Over the final four games of the season, Bears coach Matt Eberflus wants to see the defense generate more takeaways and improve on third down and against the run.
The Bears have failed to produce a takeaway in four of their last five games, including their last two contests against the Jets and Packers. They have two takeaways in their last five games after producing 13 in their first eight games.
"What I want to see really is the turnovers," Eberflus said. "We want that to increase because obviously we're not where we want to be. We have set that goal and we want to make sure we're doing a good job of that. We always want to win the ball."
It's not going to be easy to force turnovers Sunday when the Bears host the Eagles, who have a league-low 10 giveaways and lead the NFL with a plus-24 turnover ratio.

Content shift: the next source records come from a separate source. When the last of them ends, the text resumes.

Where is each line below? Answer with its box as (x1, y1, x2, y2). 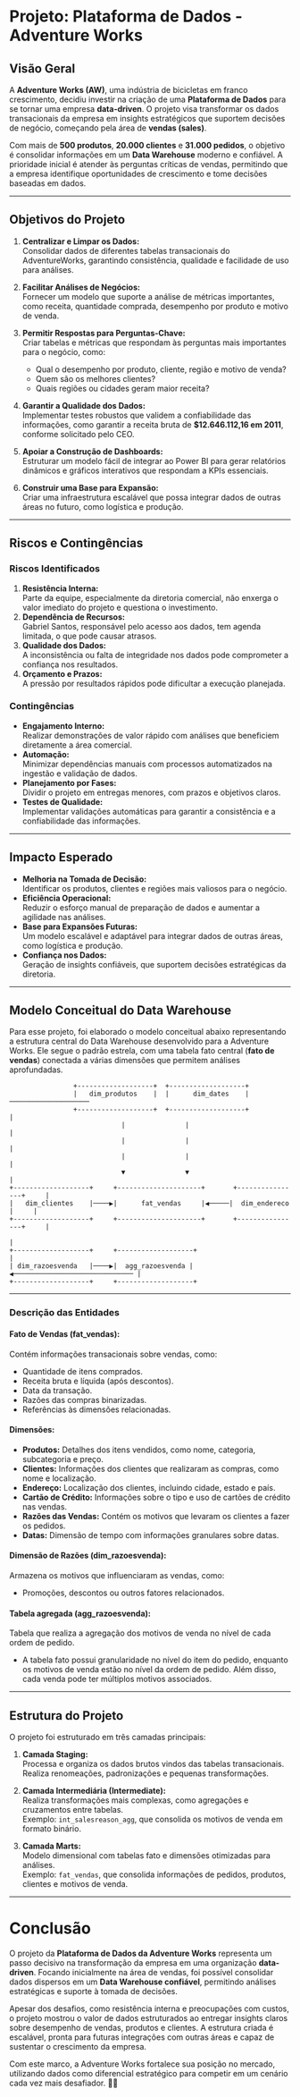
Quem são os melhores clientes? (35, 373, 156, 384)
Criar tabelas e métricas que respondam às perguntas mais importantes (21, 337, 287, 348)
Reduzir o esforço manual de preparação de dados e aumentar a (21, 901, 261, 913)
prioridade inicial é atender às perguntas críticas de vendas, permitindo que (9, 159, 288, 169)
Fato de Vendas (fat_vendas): (9, 1328, 121, 1339)
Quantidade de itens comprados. (21, 1366, 144, 1376)
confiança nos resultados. (21, 659, 119, 670)
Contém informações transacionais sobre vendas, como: (9, 1349, 218, 1359)
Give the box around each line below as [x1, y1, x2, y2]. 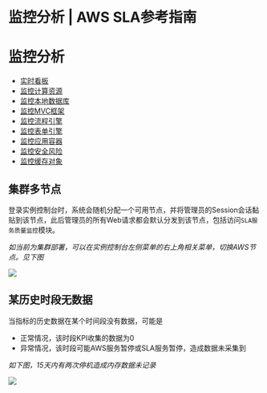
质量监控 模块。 [14, 225, 60, 235]
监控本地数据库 [19, 96, 70, 106]
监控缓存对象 [19, 157, 63, 166]
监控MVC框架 [19, 106, 65, 116]
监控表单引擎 [19, 126, 63, 136]
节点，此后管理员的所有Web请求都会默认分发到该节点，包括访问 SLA [29, 215, 253, 224]
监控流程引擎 [19, 117, 63, 126]
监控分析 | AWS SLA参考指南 [8, 8, 197, 27]
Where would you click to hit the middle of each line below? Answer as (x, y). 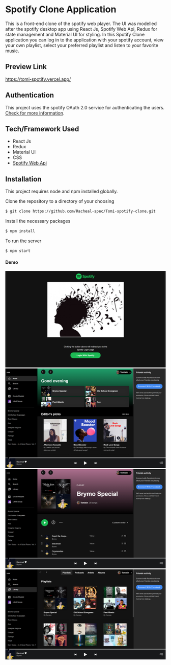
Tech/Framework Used (42, 129)
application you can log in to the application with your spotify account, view (84, 40)
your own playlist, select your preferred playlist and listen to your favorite (82, 45)
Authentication (30, 95)
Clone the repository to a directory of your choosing (60, 201)
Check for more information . (35, 113)
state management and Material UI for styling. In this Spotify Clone (75, 34)
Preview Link (26, 67)
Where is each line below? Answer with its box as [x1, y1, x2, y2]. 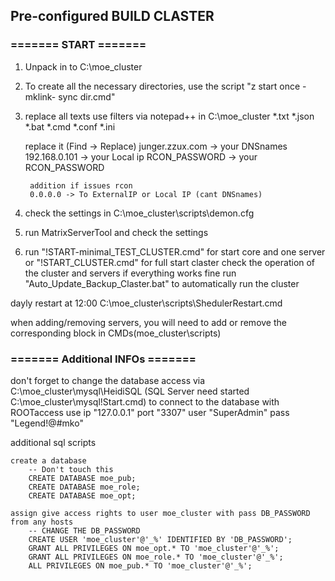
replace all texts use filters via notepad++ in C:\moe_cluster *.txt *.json [24, 110, 315, 122]
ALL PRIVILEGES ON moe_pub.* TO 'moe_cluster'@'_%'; [28, 560, 253, 571]
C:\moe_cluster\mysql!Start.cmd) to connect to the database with [10, 395, 280, 408]
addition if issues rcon [29, 180, 133, 191]
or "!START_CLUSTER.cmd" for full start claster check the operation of [24, 256, 316, 268]
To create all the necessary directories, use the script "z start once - [24, 80, 307, 92]
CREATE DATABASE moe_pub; [28, 473, 137, 483]
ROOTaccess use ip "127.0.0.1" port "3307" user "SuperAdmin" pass [10, 406, 290, 418]
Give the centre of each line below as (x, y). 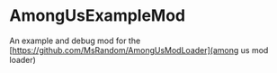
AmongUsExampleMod (98, 16)
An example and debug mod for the (75, 41)
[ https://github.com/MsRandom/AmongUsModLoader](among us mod (139, 50)
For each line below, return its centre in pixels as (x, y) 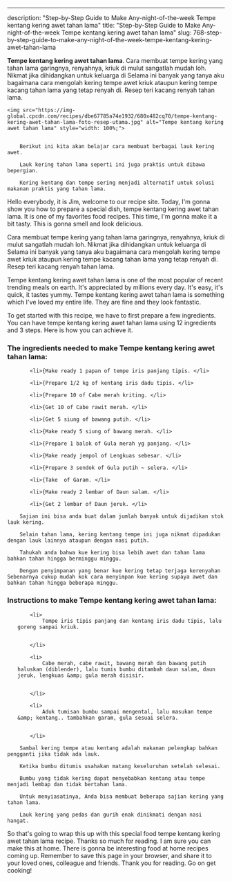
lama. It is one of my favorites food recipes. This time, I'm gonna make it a (112, 216)
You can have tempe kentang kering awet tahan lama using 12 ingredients (112, 323)
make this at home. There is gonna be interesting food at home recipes (108, 848)
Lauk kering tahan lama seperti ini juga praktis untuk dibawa (113, 165)
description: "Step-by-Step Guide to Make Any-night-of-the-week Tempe (112, 18)
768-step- (207, 33)
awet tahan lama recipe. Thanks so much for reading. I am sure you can (109, 841)
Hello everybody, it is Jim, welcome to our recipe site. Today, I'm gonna (109, 202)
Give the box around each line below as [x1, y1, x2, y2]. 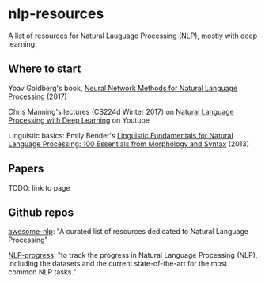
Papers [8, 162, 44, 175]
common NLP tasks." [8, 267, 77, 277]
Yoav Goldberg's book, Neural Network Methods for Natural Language [8, 83, 238, 92]
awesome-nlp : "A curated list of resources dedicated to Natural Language [8, 227, 249, 236]
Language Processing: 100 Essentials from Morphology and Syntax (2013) [8, 139, 250, 149]
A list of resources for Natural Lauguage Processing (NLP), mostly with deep [8, 31, 258, 40]
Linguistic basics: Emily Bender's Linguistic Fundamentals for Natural [8, 130, 233, 140]
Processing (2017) [8, 92, 67, 101]
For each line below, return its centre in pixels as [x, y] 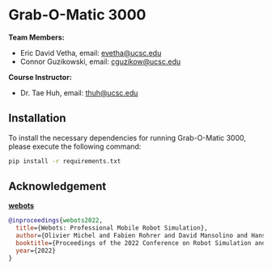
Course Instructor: [40, 77]
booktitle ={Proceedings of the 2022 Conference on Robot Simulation [134, 243]
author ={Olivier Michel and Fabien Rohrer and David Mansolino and [132, 236]
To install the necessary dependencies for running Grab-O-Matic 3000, [127, 137]
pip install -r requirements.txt [65, 161]
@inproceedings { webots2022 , [56, 221]
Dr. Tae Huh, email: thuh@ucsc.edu [79, 93]
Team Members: [36, 37]
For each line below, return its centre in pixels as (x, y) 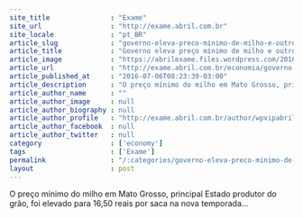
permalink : (62, 160)
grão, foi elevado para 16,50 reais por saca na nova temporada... (129, 204)
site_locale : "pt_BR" (78, 34)
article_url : (62, 68)
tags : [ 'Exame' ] (82, 151)
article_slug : (62, 43)
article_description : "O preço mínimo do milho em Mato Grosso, (145, 85)
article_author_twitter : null (72, 135)
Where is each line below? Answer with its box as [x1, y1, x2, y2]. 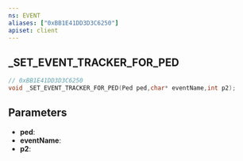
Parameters [8, 106, 67, 120]
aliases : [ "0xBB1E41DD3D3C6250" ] [8, 19, 119, 27]
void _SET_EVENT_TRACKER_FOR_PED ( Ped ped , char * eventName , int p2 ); [8, 84, 237, 92]
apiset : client [8, 26, 59, 34]
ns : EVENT [8, 11, 41, 20]

The Bears defense ranks last in the NFL in third-down efficiency, allowing opponents to convert on 48.7 percent of their chances (75 of 154). A key factor in the inability to get off the field has been a stagnant pass rush that has produced a league-low 16 sacks.
"We've fallen short a little bit obviously on third-down defense," Eberflus said. "So, we want to have to win our one-on-ones, which entails your pass rush, so we have to do a really good job with that as well."

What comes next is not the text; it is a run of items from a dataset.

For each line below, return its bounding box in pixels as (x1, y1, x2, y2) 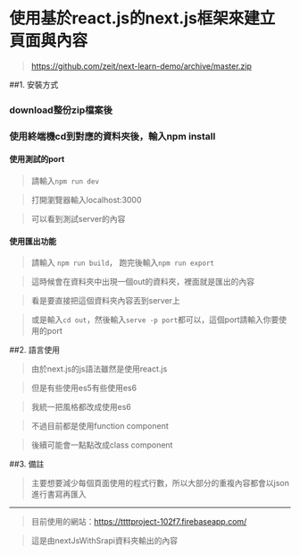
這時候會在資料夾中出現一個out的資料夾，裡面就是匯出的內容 (30, 277, 255, 287)
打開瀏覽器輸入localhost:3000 (30, 194, 142, 205)
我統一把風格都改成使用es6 (30, 402, 132, 413)
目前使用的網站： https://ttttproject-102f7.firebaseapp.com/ (30, 517, 247, 527)
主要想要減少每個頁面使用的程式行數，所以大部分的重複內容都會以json (30, 478, 290, 489)
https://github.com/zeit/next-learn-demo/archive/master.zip (30, 60, 253, 72)
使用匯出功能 (9, 235, 56, 246)
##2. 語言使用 (9, 345, 61, 355)
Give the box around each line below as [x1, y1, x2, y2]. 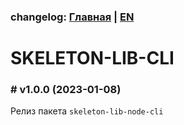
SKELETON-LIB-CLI [10, 47, 175, 70]
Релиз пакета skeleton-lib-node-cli [10, 105, 164, 117]
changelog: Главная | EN [10, 10, 135, 24]
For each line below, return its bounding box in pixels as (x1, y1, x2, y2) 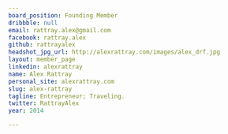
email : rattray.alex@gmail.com (8, 26, 111, 34)
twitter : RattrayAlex (8, 99, 80, 107)
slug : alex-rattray (8, 84, 73, 93)
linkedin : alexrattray (8, 63, 83, 71)
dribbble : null (8, 19, 58, 27)
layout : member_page (8, 56, 77, 64)
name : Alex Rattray (8, 70, 73, 78)
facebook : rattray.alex (8, 33, 87, 42)
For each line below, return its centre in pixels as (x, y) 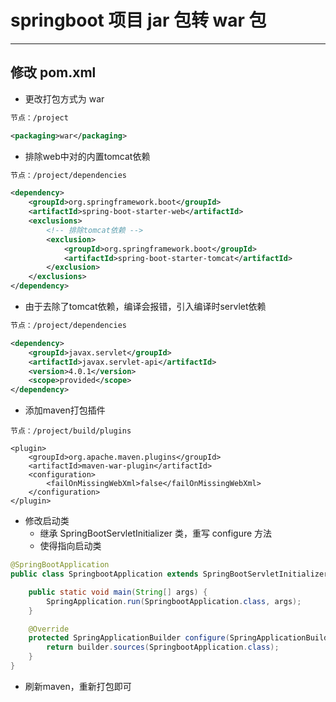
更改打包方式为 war (64, 98)
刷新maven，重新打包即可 (78, 686)
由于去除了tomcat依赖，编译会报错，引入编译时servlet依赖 (145, 306)
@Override (49, 629)
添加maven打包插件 (65, 410)
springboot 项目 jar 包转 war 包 (138, 20)
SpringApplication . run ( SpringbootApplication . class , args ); (174, 601)
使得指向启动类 (70, 546)
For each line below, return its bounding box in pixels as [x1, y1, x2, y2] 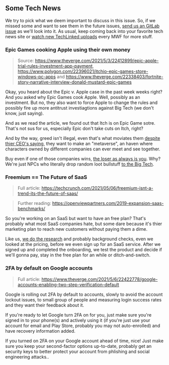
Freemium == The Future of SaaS [5, 174, 88, 181]
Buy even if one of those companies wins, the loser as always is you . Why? [5, 156, 161, 162]
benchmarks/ [17, 205, 45, 212]
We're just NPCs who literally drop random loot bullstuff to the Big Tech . [5, 161, 154, 167]
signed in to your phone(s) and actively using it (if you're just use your [5, 317, 150, 323]
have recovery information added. [5, 328, 75, 334]
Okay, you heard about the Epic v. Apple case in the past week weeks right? [5, 89, 162, 95]
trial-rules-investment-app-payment [17, 63, 93, 69]
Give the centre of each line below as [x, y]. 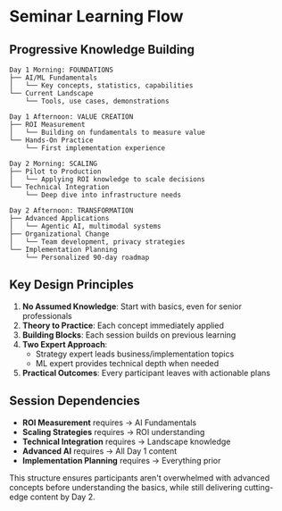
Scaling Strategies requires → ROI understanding [113, 431]
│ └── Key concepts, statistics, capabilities [101, 86]
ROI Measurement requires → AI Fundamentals [109, 423]
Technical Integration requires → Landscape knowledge [126, 441]
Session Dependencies [75, 401]
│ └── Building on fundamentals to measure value [107, 132]
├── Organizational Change [59, 234]
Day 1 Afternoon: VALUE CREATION [71, 117]

The Bears run defense ranks 27th in the NFL, permitting an average of 146.3 yards per game. The unit has allowed more yards over each of its last five games from 77 to 95 to 149 to 158 to 175.
When Eberflus was Colts defensive coordinator from 2018-21, Indianapolis' run defense ranked eighth, seventh, second and 10th.

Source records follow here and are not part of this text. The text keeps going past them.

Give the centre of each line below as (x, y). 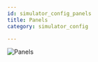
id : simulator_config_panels (49, 13)
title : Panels (28, 20)
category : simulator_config (48, 26)
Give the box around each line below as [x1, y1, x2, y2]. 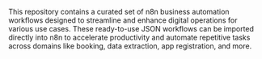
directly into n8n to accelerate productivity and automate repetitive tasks [8, 32, 251, 42]
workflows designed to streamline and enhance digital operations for [8, 15, 238, 25]
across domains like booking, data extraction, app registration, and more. [8, 41, 252, 51]
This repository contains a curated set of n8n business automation [8, 7, 230, 16]
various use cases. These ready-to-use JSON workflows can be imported [8, 24, 255, 33]
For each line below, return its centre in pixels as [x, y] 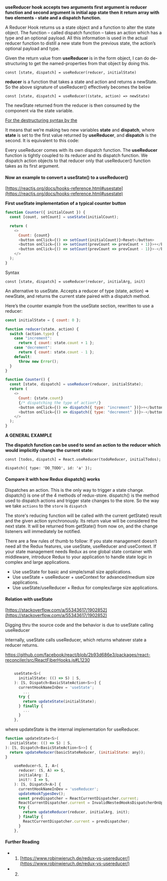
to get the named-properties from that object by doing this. [89, 63]
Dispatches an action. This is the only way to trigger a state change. [75, 490]
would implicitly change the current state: [49, 450]
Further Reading [22, 842]
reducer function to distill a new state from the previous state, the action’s [81, 43]
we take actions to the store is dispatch [46, 506]
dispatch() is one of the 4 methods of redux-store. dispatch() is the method [82, 495]
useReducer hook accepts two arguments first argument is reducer [76, 7]
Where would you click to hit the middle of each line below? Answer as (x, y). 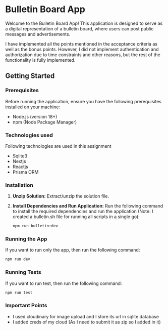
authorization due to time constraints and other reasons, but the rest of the (83, 55)
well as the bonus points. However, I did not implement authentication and (82, 49)
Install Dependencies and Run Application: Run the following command (88, 206)
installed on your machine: (33, 107)
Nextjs (19, 161)
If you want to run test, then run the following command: (64, 283)
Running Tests (23, 272)
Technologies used (29, 135)

"We've historically been a really good run defense—top-10 in run defense and sometimes top-five and sometimes No. 1," Eberflus said. "So that has to improve. That just comes down to technique, fundamentals, our guys doing their job with intensity."
Tough road ahead
The Bears have lost six straight games and have been eliminated from playoff contention, but Eberflus isn't concerned about players losing their focus.
"You challenge the guys," he said. "You challenge them, and I know the character of the room. We have great character. We have great players in terms of high character, and those guys love to be challenged."
This week's task is a difficult one, preparing for an Eagles team that boasts the NFL's best record (12-1) and leads the league in scoring (29.7 points per game). After that, the Bears will host the Bills (10-3), visit the Lions (6-7) and host the Vikings (10-3).
"This is a big challenge for us," Eberflus said. "The guys are on it. You micro it down to the individual, so you challenge them that way and then you put it to the unit. So everybody's got their goals, what they want to accomplish the next four games, and certainly playing these opponents that we're playing in these last four games is certainly a big challenge. I think the guys are up to the challenge."
The Bears returned to practice Wednesday afternoon as they continue preparing for Sunday's game against the Philadelphia Eagles.
Loss of a legend
Eberflus offered his deepest sympathies to the family of Mike Leach, a popular college football coach who passed away Monday night at the age of 61.
Leach, who was in his third season as Mississippi State's coach, helped revolutionize college football with his "Air Raid" offense, including a stint at Texas Tech from 2000-09. As defensive coordinator at Missouri from 2001-08, Eberflus faced Leach in Big-12 play, beginning in 2002 with a 52-38 loss.
"He made me better," Eberflus said. "The first time we played him, he beat us pretty good. We got a chance to play him three or four more times after that during the course of my career there. What did I learn from that? How to defend the spread. How to defend that tempo style. I became a better coach by going against him. I really appreciate him for that."